AIM OF THE EXERCISE:
Given the records below, the lines starting at the line with "between 2000 and" and ending at the line with "Kostnadsbarrieren er reell (7, 141, 258, 165)" should be output exactly, both end lines kept and pictures left out.

DATA RECORDS:
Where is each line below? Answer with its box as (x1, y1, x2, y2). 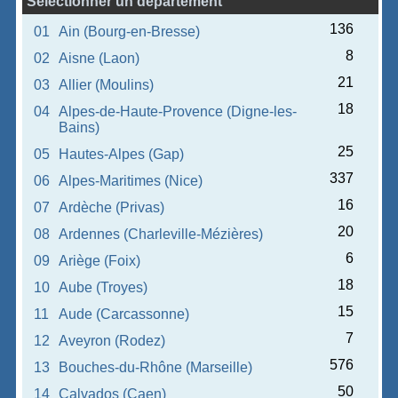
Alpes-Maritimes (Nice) (59, 173, 203, 188)
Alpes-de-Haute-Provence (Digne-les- (59, 104, 298, 119)
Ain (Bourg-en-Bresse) (59, 24, 201, 39)
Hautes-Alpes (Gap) (59, 147, 185, 162)
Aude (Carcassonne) (59, 306, 190, 322)
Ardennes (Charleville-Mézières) (59, 227, 264, 242)
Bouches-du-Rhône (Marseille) (59, 360, 253, 375)
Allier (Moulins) (59, 77, 155, 92)
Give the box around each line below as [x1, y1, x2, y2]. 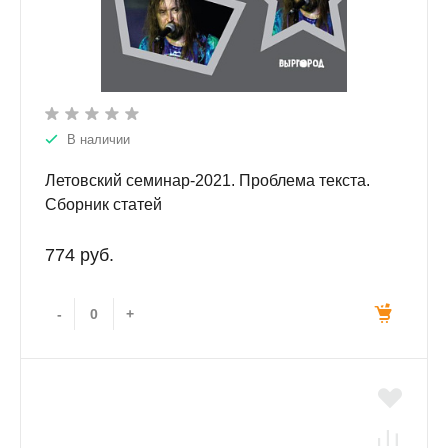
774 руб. [45, 245, 114, 266]
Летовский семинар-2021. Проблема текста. [45, 172, 370, 190]
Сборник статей [45, 196, 162, 214]
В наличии [67, 132, 130, 148]
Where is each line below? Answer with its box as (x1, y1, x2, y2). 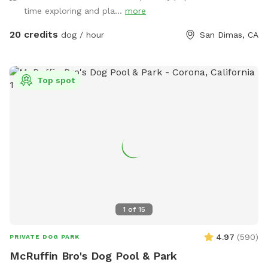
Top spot (37, 75, 75, 85)
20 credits (10, 28, 58, 40)
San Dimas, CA (200, 29, 258, 39)
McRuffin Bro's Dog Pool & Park (10, 249, 177, 262)
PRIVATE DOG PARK (10, 233, 80, 240)
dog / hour (58, 29, 104, 39)
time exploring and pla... (24, 5, 125, 16)
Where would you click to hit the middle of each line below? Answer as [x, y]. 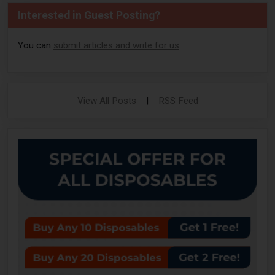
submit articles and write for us [116, 46]
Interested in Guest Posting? [89, 16]
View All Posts [107, 101]
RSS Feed [178, 101]
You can [36, 46]
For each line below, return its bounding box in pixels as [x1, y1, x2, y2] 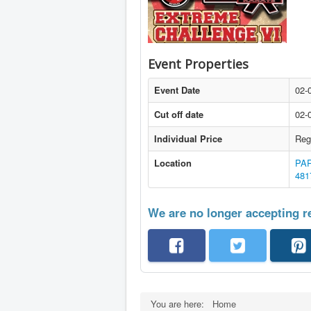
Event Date [154, 83, 200, 96]
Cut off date [154, 108, 203, 121]
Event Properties [148, 56, 249, 72]
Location [154, 156, 192, 169]
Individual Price [154, 132, 222, 145]
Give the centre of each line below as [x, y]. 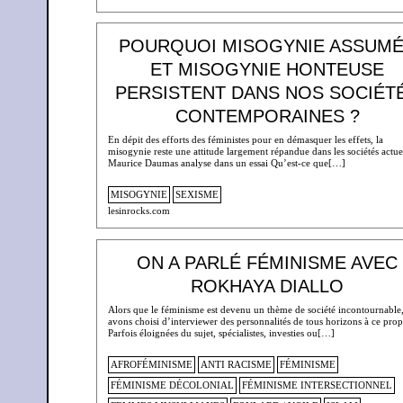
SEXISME [197, 195]
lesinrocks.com [139, 211]
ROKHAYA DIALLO [268, 287]
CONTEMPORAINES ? [267, 116]
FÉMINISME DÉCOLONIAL [172, 385]
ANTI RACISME [236, 365]
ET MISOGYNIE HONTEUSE [268, 70]
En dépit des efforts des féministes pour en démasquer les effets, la [245, 139]
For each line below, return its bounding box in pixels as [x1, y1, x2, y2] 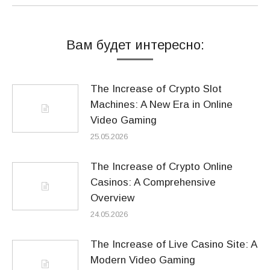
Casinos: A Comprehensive [90, 177, 216, 188]
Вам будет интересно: [66, 37, 204, 52]
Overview [90, 192, 134, 204]
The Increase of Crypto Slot [90, 83, 222, 95]
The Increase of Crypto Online [90, 161, 233, 172]
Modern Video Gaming [90, 254, 195, 266]
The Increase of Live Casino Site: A [90, 239, 257, 250]
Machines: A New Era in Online [90, 99, 233, 110]
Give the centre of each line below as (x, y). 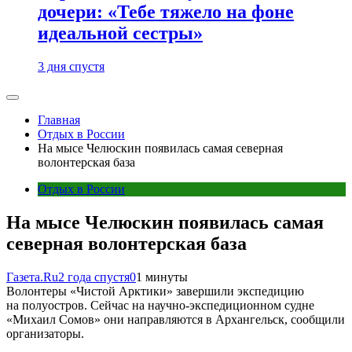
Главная (59, 120)
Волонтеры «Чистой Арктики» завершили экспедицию (155, 291)
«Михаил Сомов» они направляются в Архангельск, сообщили (176, 319)
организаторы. (45, 333)
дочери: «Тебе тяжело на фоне (166, 12)
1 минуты (162, 277)
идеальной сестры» (120, 33)
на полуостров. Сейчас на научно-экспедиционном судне (160, 305)
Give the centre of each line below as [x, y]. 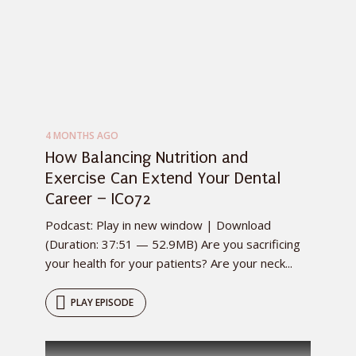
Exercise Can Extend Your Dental [163, 178]
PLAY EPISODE [102, 303]
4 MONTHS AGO [82, 136]
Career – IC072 [98, 199]
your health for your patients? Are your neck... [169, 263]
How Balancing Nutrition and [147, 158]
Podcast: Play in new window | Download [158, 225]
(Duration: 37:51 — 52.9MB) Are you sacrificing [173, 244]
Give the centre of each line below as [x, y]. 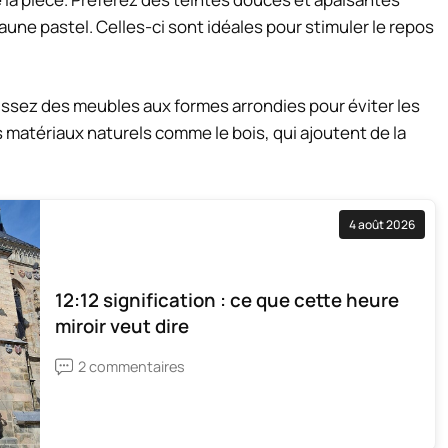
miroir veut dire [122, 326]
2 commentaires [131, 367]
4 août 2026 [382, 224]
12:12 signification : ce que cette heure [227, 300]
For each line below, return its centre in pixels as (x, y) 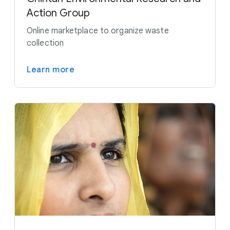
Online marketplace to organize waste (98, 31)
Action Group (58, 13)
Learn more (51, 70)
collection (45, 43)
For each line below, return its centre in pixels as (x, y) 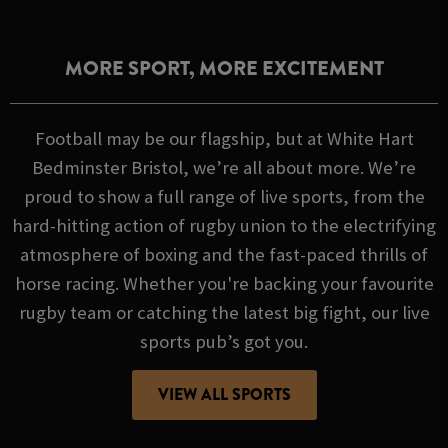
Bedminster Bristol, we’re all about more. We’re (224, 167)
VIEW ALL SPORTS (224, 395)
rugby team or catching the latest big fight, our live (224, 312)
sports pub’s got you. (224, 341)
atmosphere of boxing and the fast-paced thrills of (224, 254)
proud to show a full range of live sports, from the (224, 196)
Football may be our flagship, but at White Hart (224, 138)
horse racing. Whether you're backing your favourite (224, 283)
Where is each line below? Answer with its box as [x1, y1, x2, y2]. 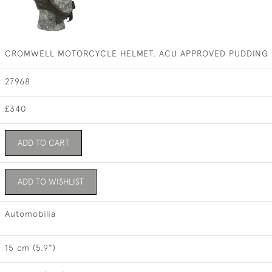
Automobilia [4, 209, 56, 219]
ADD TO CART [17, 138, 69, 148]
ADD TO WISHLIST [17, 177, 84, 186]
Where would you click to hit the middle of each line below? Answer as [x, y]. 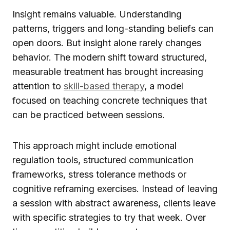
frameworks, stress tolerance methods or [99, 174]
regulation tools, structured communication [103, 160]
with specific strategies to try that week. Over [109, 217]
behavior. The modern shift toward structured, [110, 57]
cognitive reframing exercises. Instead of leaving [115, 188]
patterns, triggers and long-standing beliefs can [113, 28]
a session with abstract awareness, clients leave [114, 203]
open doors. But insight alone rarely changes [107, 43]
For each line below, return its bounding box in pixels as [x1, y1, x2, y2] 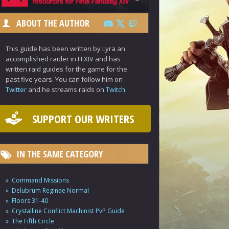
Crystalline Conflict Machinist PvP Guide [12, 207, 125, 215]
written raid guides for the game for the [6, 64, 127, 74]
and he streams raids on [27, 85, 106, 94]
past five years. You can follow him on [6, 75, 123, 84]
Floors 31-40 [12, 196, 48, 205]
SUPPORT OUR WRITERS [32, 111, 134, 126]
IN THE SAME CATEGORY [16, 148, 103, 160]
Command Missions [12, 176, 69, 185]
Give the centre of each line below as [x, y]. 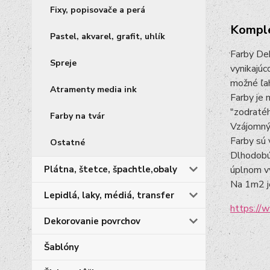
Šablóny [61, 247]
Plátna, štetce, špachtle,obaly [111, 169]
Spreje [63, 63]
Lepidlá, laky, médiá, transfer [109, 195]
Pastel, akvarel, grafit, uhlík [108, 36]
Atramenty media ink [93, 89]
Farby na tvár [77, 116]
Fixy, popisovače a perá [98, 10]
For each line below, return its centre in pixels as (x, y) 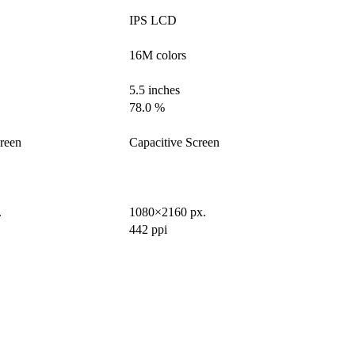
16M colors (158, 55)
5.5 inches (155, 90)
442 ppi (148, 230)
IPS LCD (153, 21)
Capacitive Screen (174, 143)
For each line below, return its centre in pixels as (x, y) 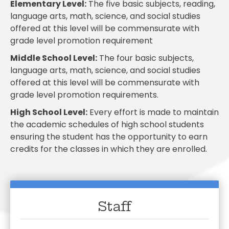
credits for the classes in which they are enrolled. (109, 149)
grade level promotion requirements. (84, 95)
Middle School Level (53, 58)
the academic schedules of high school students (107, 125)
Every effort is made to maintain (153, 112)
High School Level (48, 112)
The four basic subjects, (145, 58)
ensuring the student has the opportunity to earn (109, 137)
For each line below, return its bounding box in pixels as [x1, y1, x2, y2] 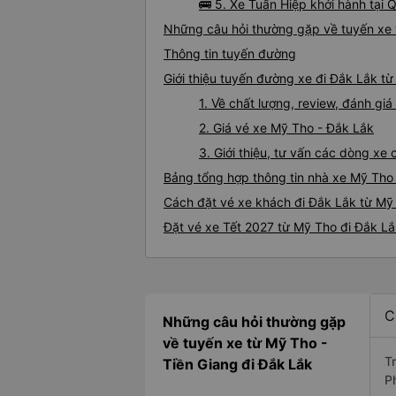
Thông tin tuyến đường [164, 46, 296, 62]
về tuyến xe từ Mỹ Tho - [163, 334, 328, 353]
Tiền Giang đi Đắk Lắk [163, 355, 312, 374]
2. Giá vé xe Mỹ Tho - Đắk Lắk [199, 120, 374, 136]
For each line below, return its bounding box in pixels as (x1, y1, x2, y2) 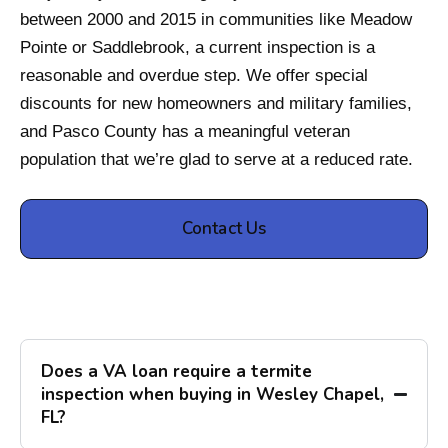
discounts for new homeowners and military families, (20, 94, 412, 114)
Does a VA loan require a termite (41, 360, 312, 384)
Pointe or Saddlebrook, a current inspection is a (20, 38, 375, 58)
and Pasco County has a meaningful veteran (20, 122, 350, 142)
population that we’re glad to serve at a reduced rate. (20, 150, 413, 170)
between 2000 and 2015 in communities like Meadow (20, 10, 412, 30)
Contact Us (181, 217, 267, 241)
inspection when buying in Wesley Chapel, (41, 383, 384, 407)
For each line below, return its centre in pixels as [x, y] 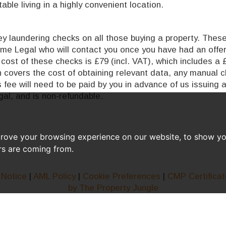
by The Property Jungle [113, 188]
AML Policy [54, 176]
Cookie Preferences [121, 176]
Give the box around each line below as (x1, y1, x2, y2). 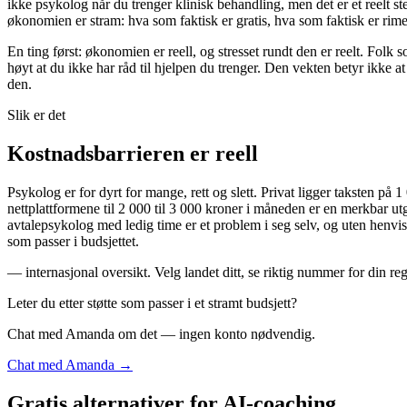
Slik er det (7, 106, 65, 123)
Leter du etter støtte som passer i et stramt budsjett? (7, 294, 297, 311)
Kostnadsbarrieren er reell (7, 141, 258, 165)
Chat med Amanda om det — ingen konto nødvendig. (7, 325, 315, 342)
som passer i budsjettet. (7, 233, 139, 249)
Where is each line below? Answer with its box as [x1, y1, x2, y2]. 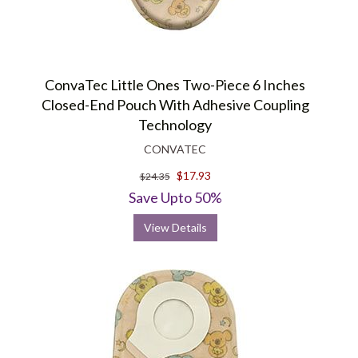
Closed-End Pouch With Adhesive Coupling [41, 96, 309, 113]
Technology [138, 116, 212, 133]
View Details [143, 221, 207, 234]
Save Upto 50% [128, 189, 222, 206]
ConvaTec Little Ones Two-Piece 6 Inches [45, 76, 305, 93]
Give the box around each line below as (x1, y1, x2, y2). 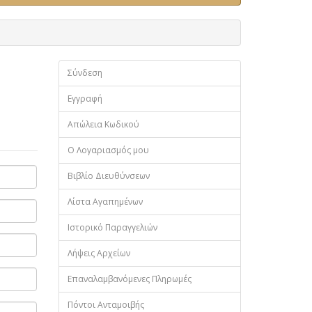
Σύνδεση (67, 66, 102, 79)
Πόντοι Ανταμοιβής (67, 298, 144, 311)
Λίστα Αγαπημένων (67, 195, 143, 208)
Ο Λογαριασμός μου (67, 143, 149, 156)
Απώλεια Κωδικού (67, 118, 139, 130)
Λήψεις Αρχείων (67, 247, 130, 259)
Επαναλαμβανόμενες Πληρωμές (67, 272, 192, 285)
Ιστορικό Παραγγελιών (67, 221, 157, 233)
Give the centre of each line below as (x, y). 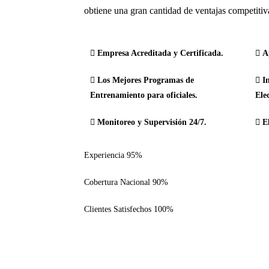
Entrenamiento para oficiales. (144, 95)
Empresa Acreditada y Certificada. (160, 53)
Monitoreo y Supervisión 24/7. (151, 122)
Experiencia (104, 155)
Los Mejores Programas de (144, 80)
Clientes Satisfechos (118, 209)
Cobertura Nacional (117, 182)
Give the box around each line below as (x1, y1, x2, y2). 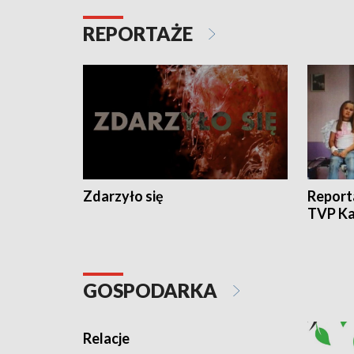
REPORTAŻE (83, 22, 197, 46)
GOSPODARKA (83, 279, 221, 303)
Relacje (83, 330, 130, 348)
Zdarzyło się (83, 187, 164, 205)
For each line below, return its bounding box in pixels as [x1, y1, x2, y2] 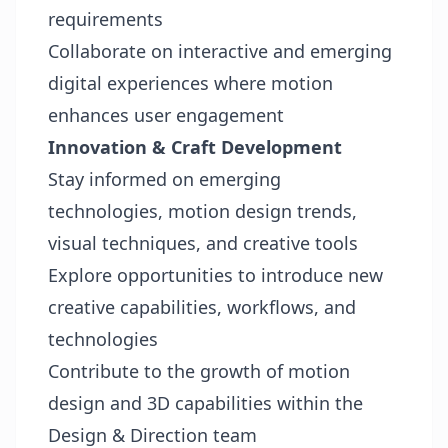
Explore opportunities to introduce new [48, 263, 383, 287]
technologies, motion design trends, [48, 199, 357, 223]
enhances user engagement [48, 103, 284, 127]
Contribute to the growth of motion [48, 359, 350, 383]
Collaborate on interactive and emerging [48, 39, 392, 63]
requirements [48, 7, 163, 31]
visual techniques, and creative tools [48, 231, 358, 255]
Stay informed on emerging [48, 167, 281, 191]
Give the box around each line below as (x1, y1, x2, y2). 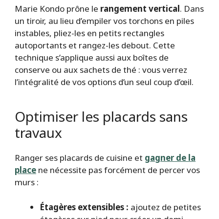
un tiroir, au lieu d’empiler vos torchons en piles (15, 15, 194, 26)
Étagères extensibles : (40, 201, 129, 213)
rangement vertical (100, 2, 180, 14)
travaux (15, 123, 62, 142)
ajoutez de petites (129, 201, 201, 213)
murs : (15, 176, 39, 188)
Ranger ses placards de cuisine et (15, 152, 145, 164)
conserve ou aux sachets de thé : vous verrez (15, 64, 187, 75)
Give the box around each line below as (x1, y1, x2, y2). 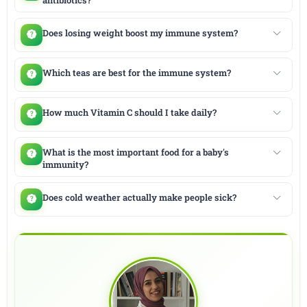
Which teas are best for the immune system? (42, 66, 231, 79)
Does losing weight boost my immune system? (42, 26, 238, 39)
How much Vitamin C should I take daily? (42, 106, 217, 119)
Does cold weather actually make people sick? (42, 191, 236, 204)
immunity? (42, 158, 88, 171)
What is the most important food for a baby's (42, 145, 229, 158)
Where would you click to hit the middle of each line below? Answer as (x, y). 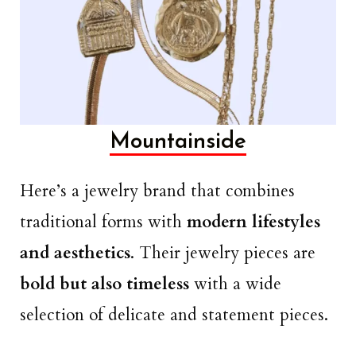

ANSWER SECTION:
between 2000 and 2015 in communities like Meadow (20, 10, 412, 30)
Contact Us (181, 217, 267, 241)
inspection when buying in Wesley Chapel, (41, 383, 384, 407)
For each line below, return its centre in pixels as [x, y] 
by The Property Jungle [113, 188]
AML Policy [54, 176]
Cookie Preferences [121, 176]
Give the box around each line below as (x1, y1, x2, y2). 
Slik er det (7, 106, 65, 123)
Leter du etter støtte som passer i et stramt budsjett? (7, 294, 297, 311)
Kostnadsbarrieren er reell (7, 141, 258, 165)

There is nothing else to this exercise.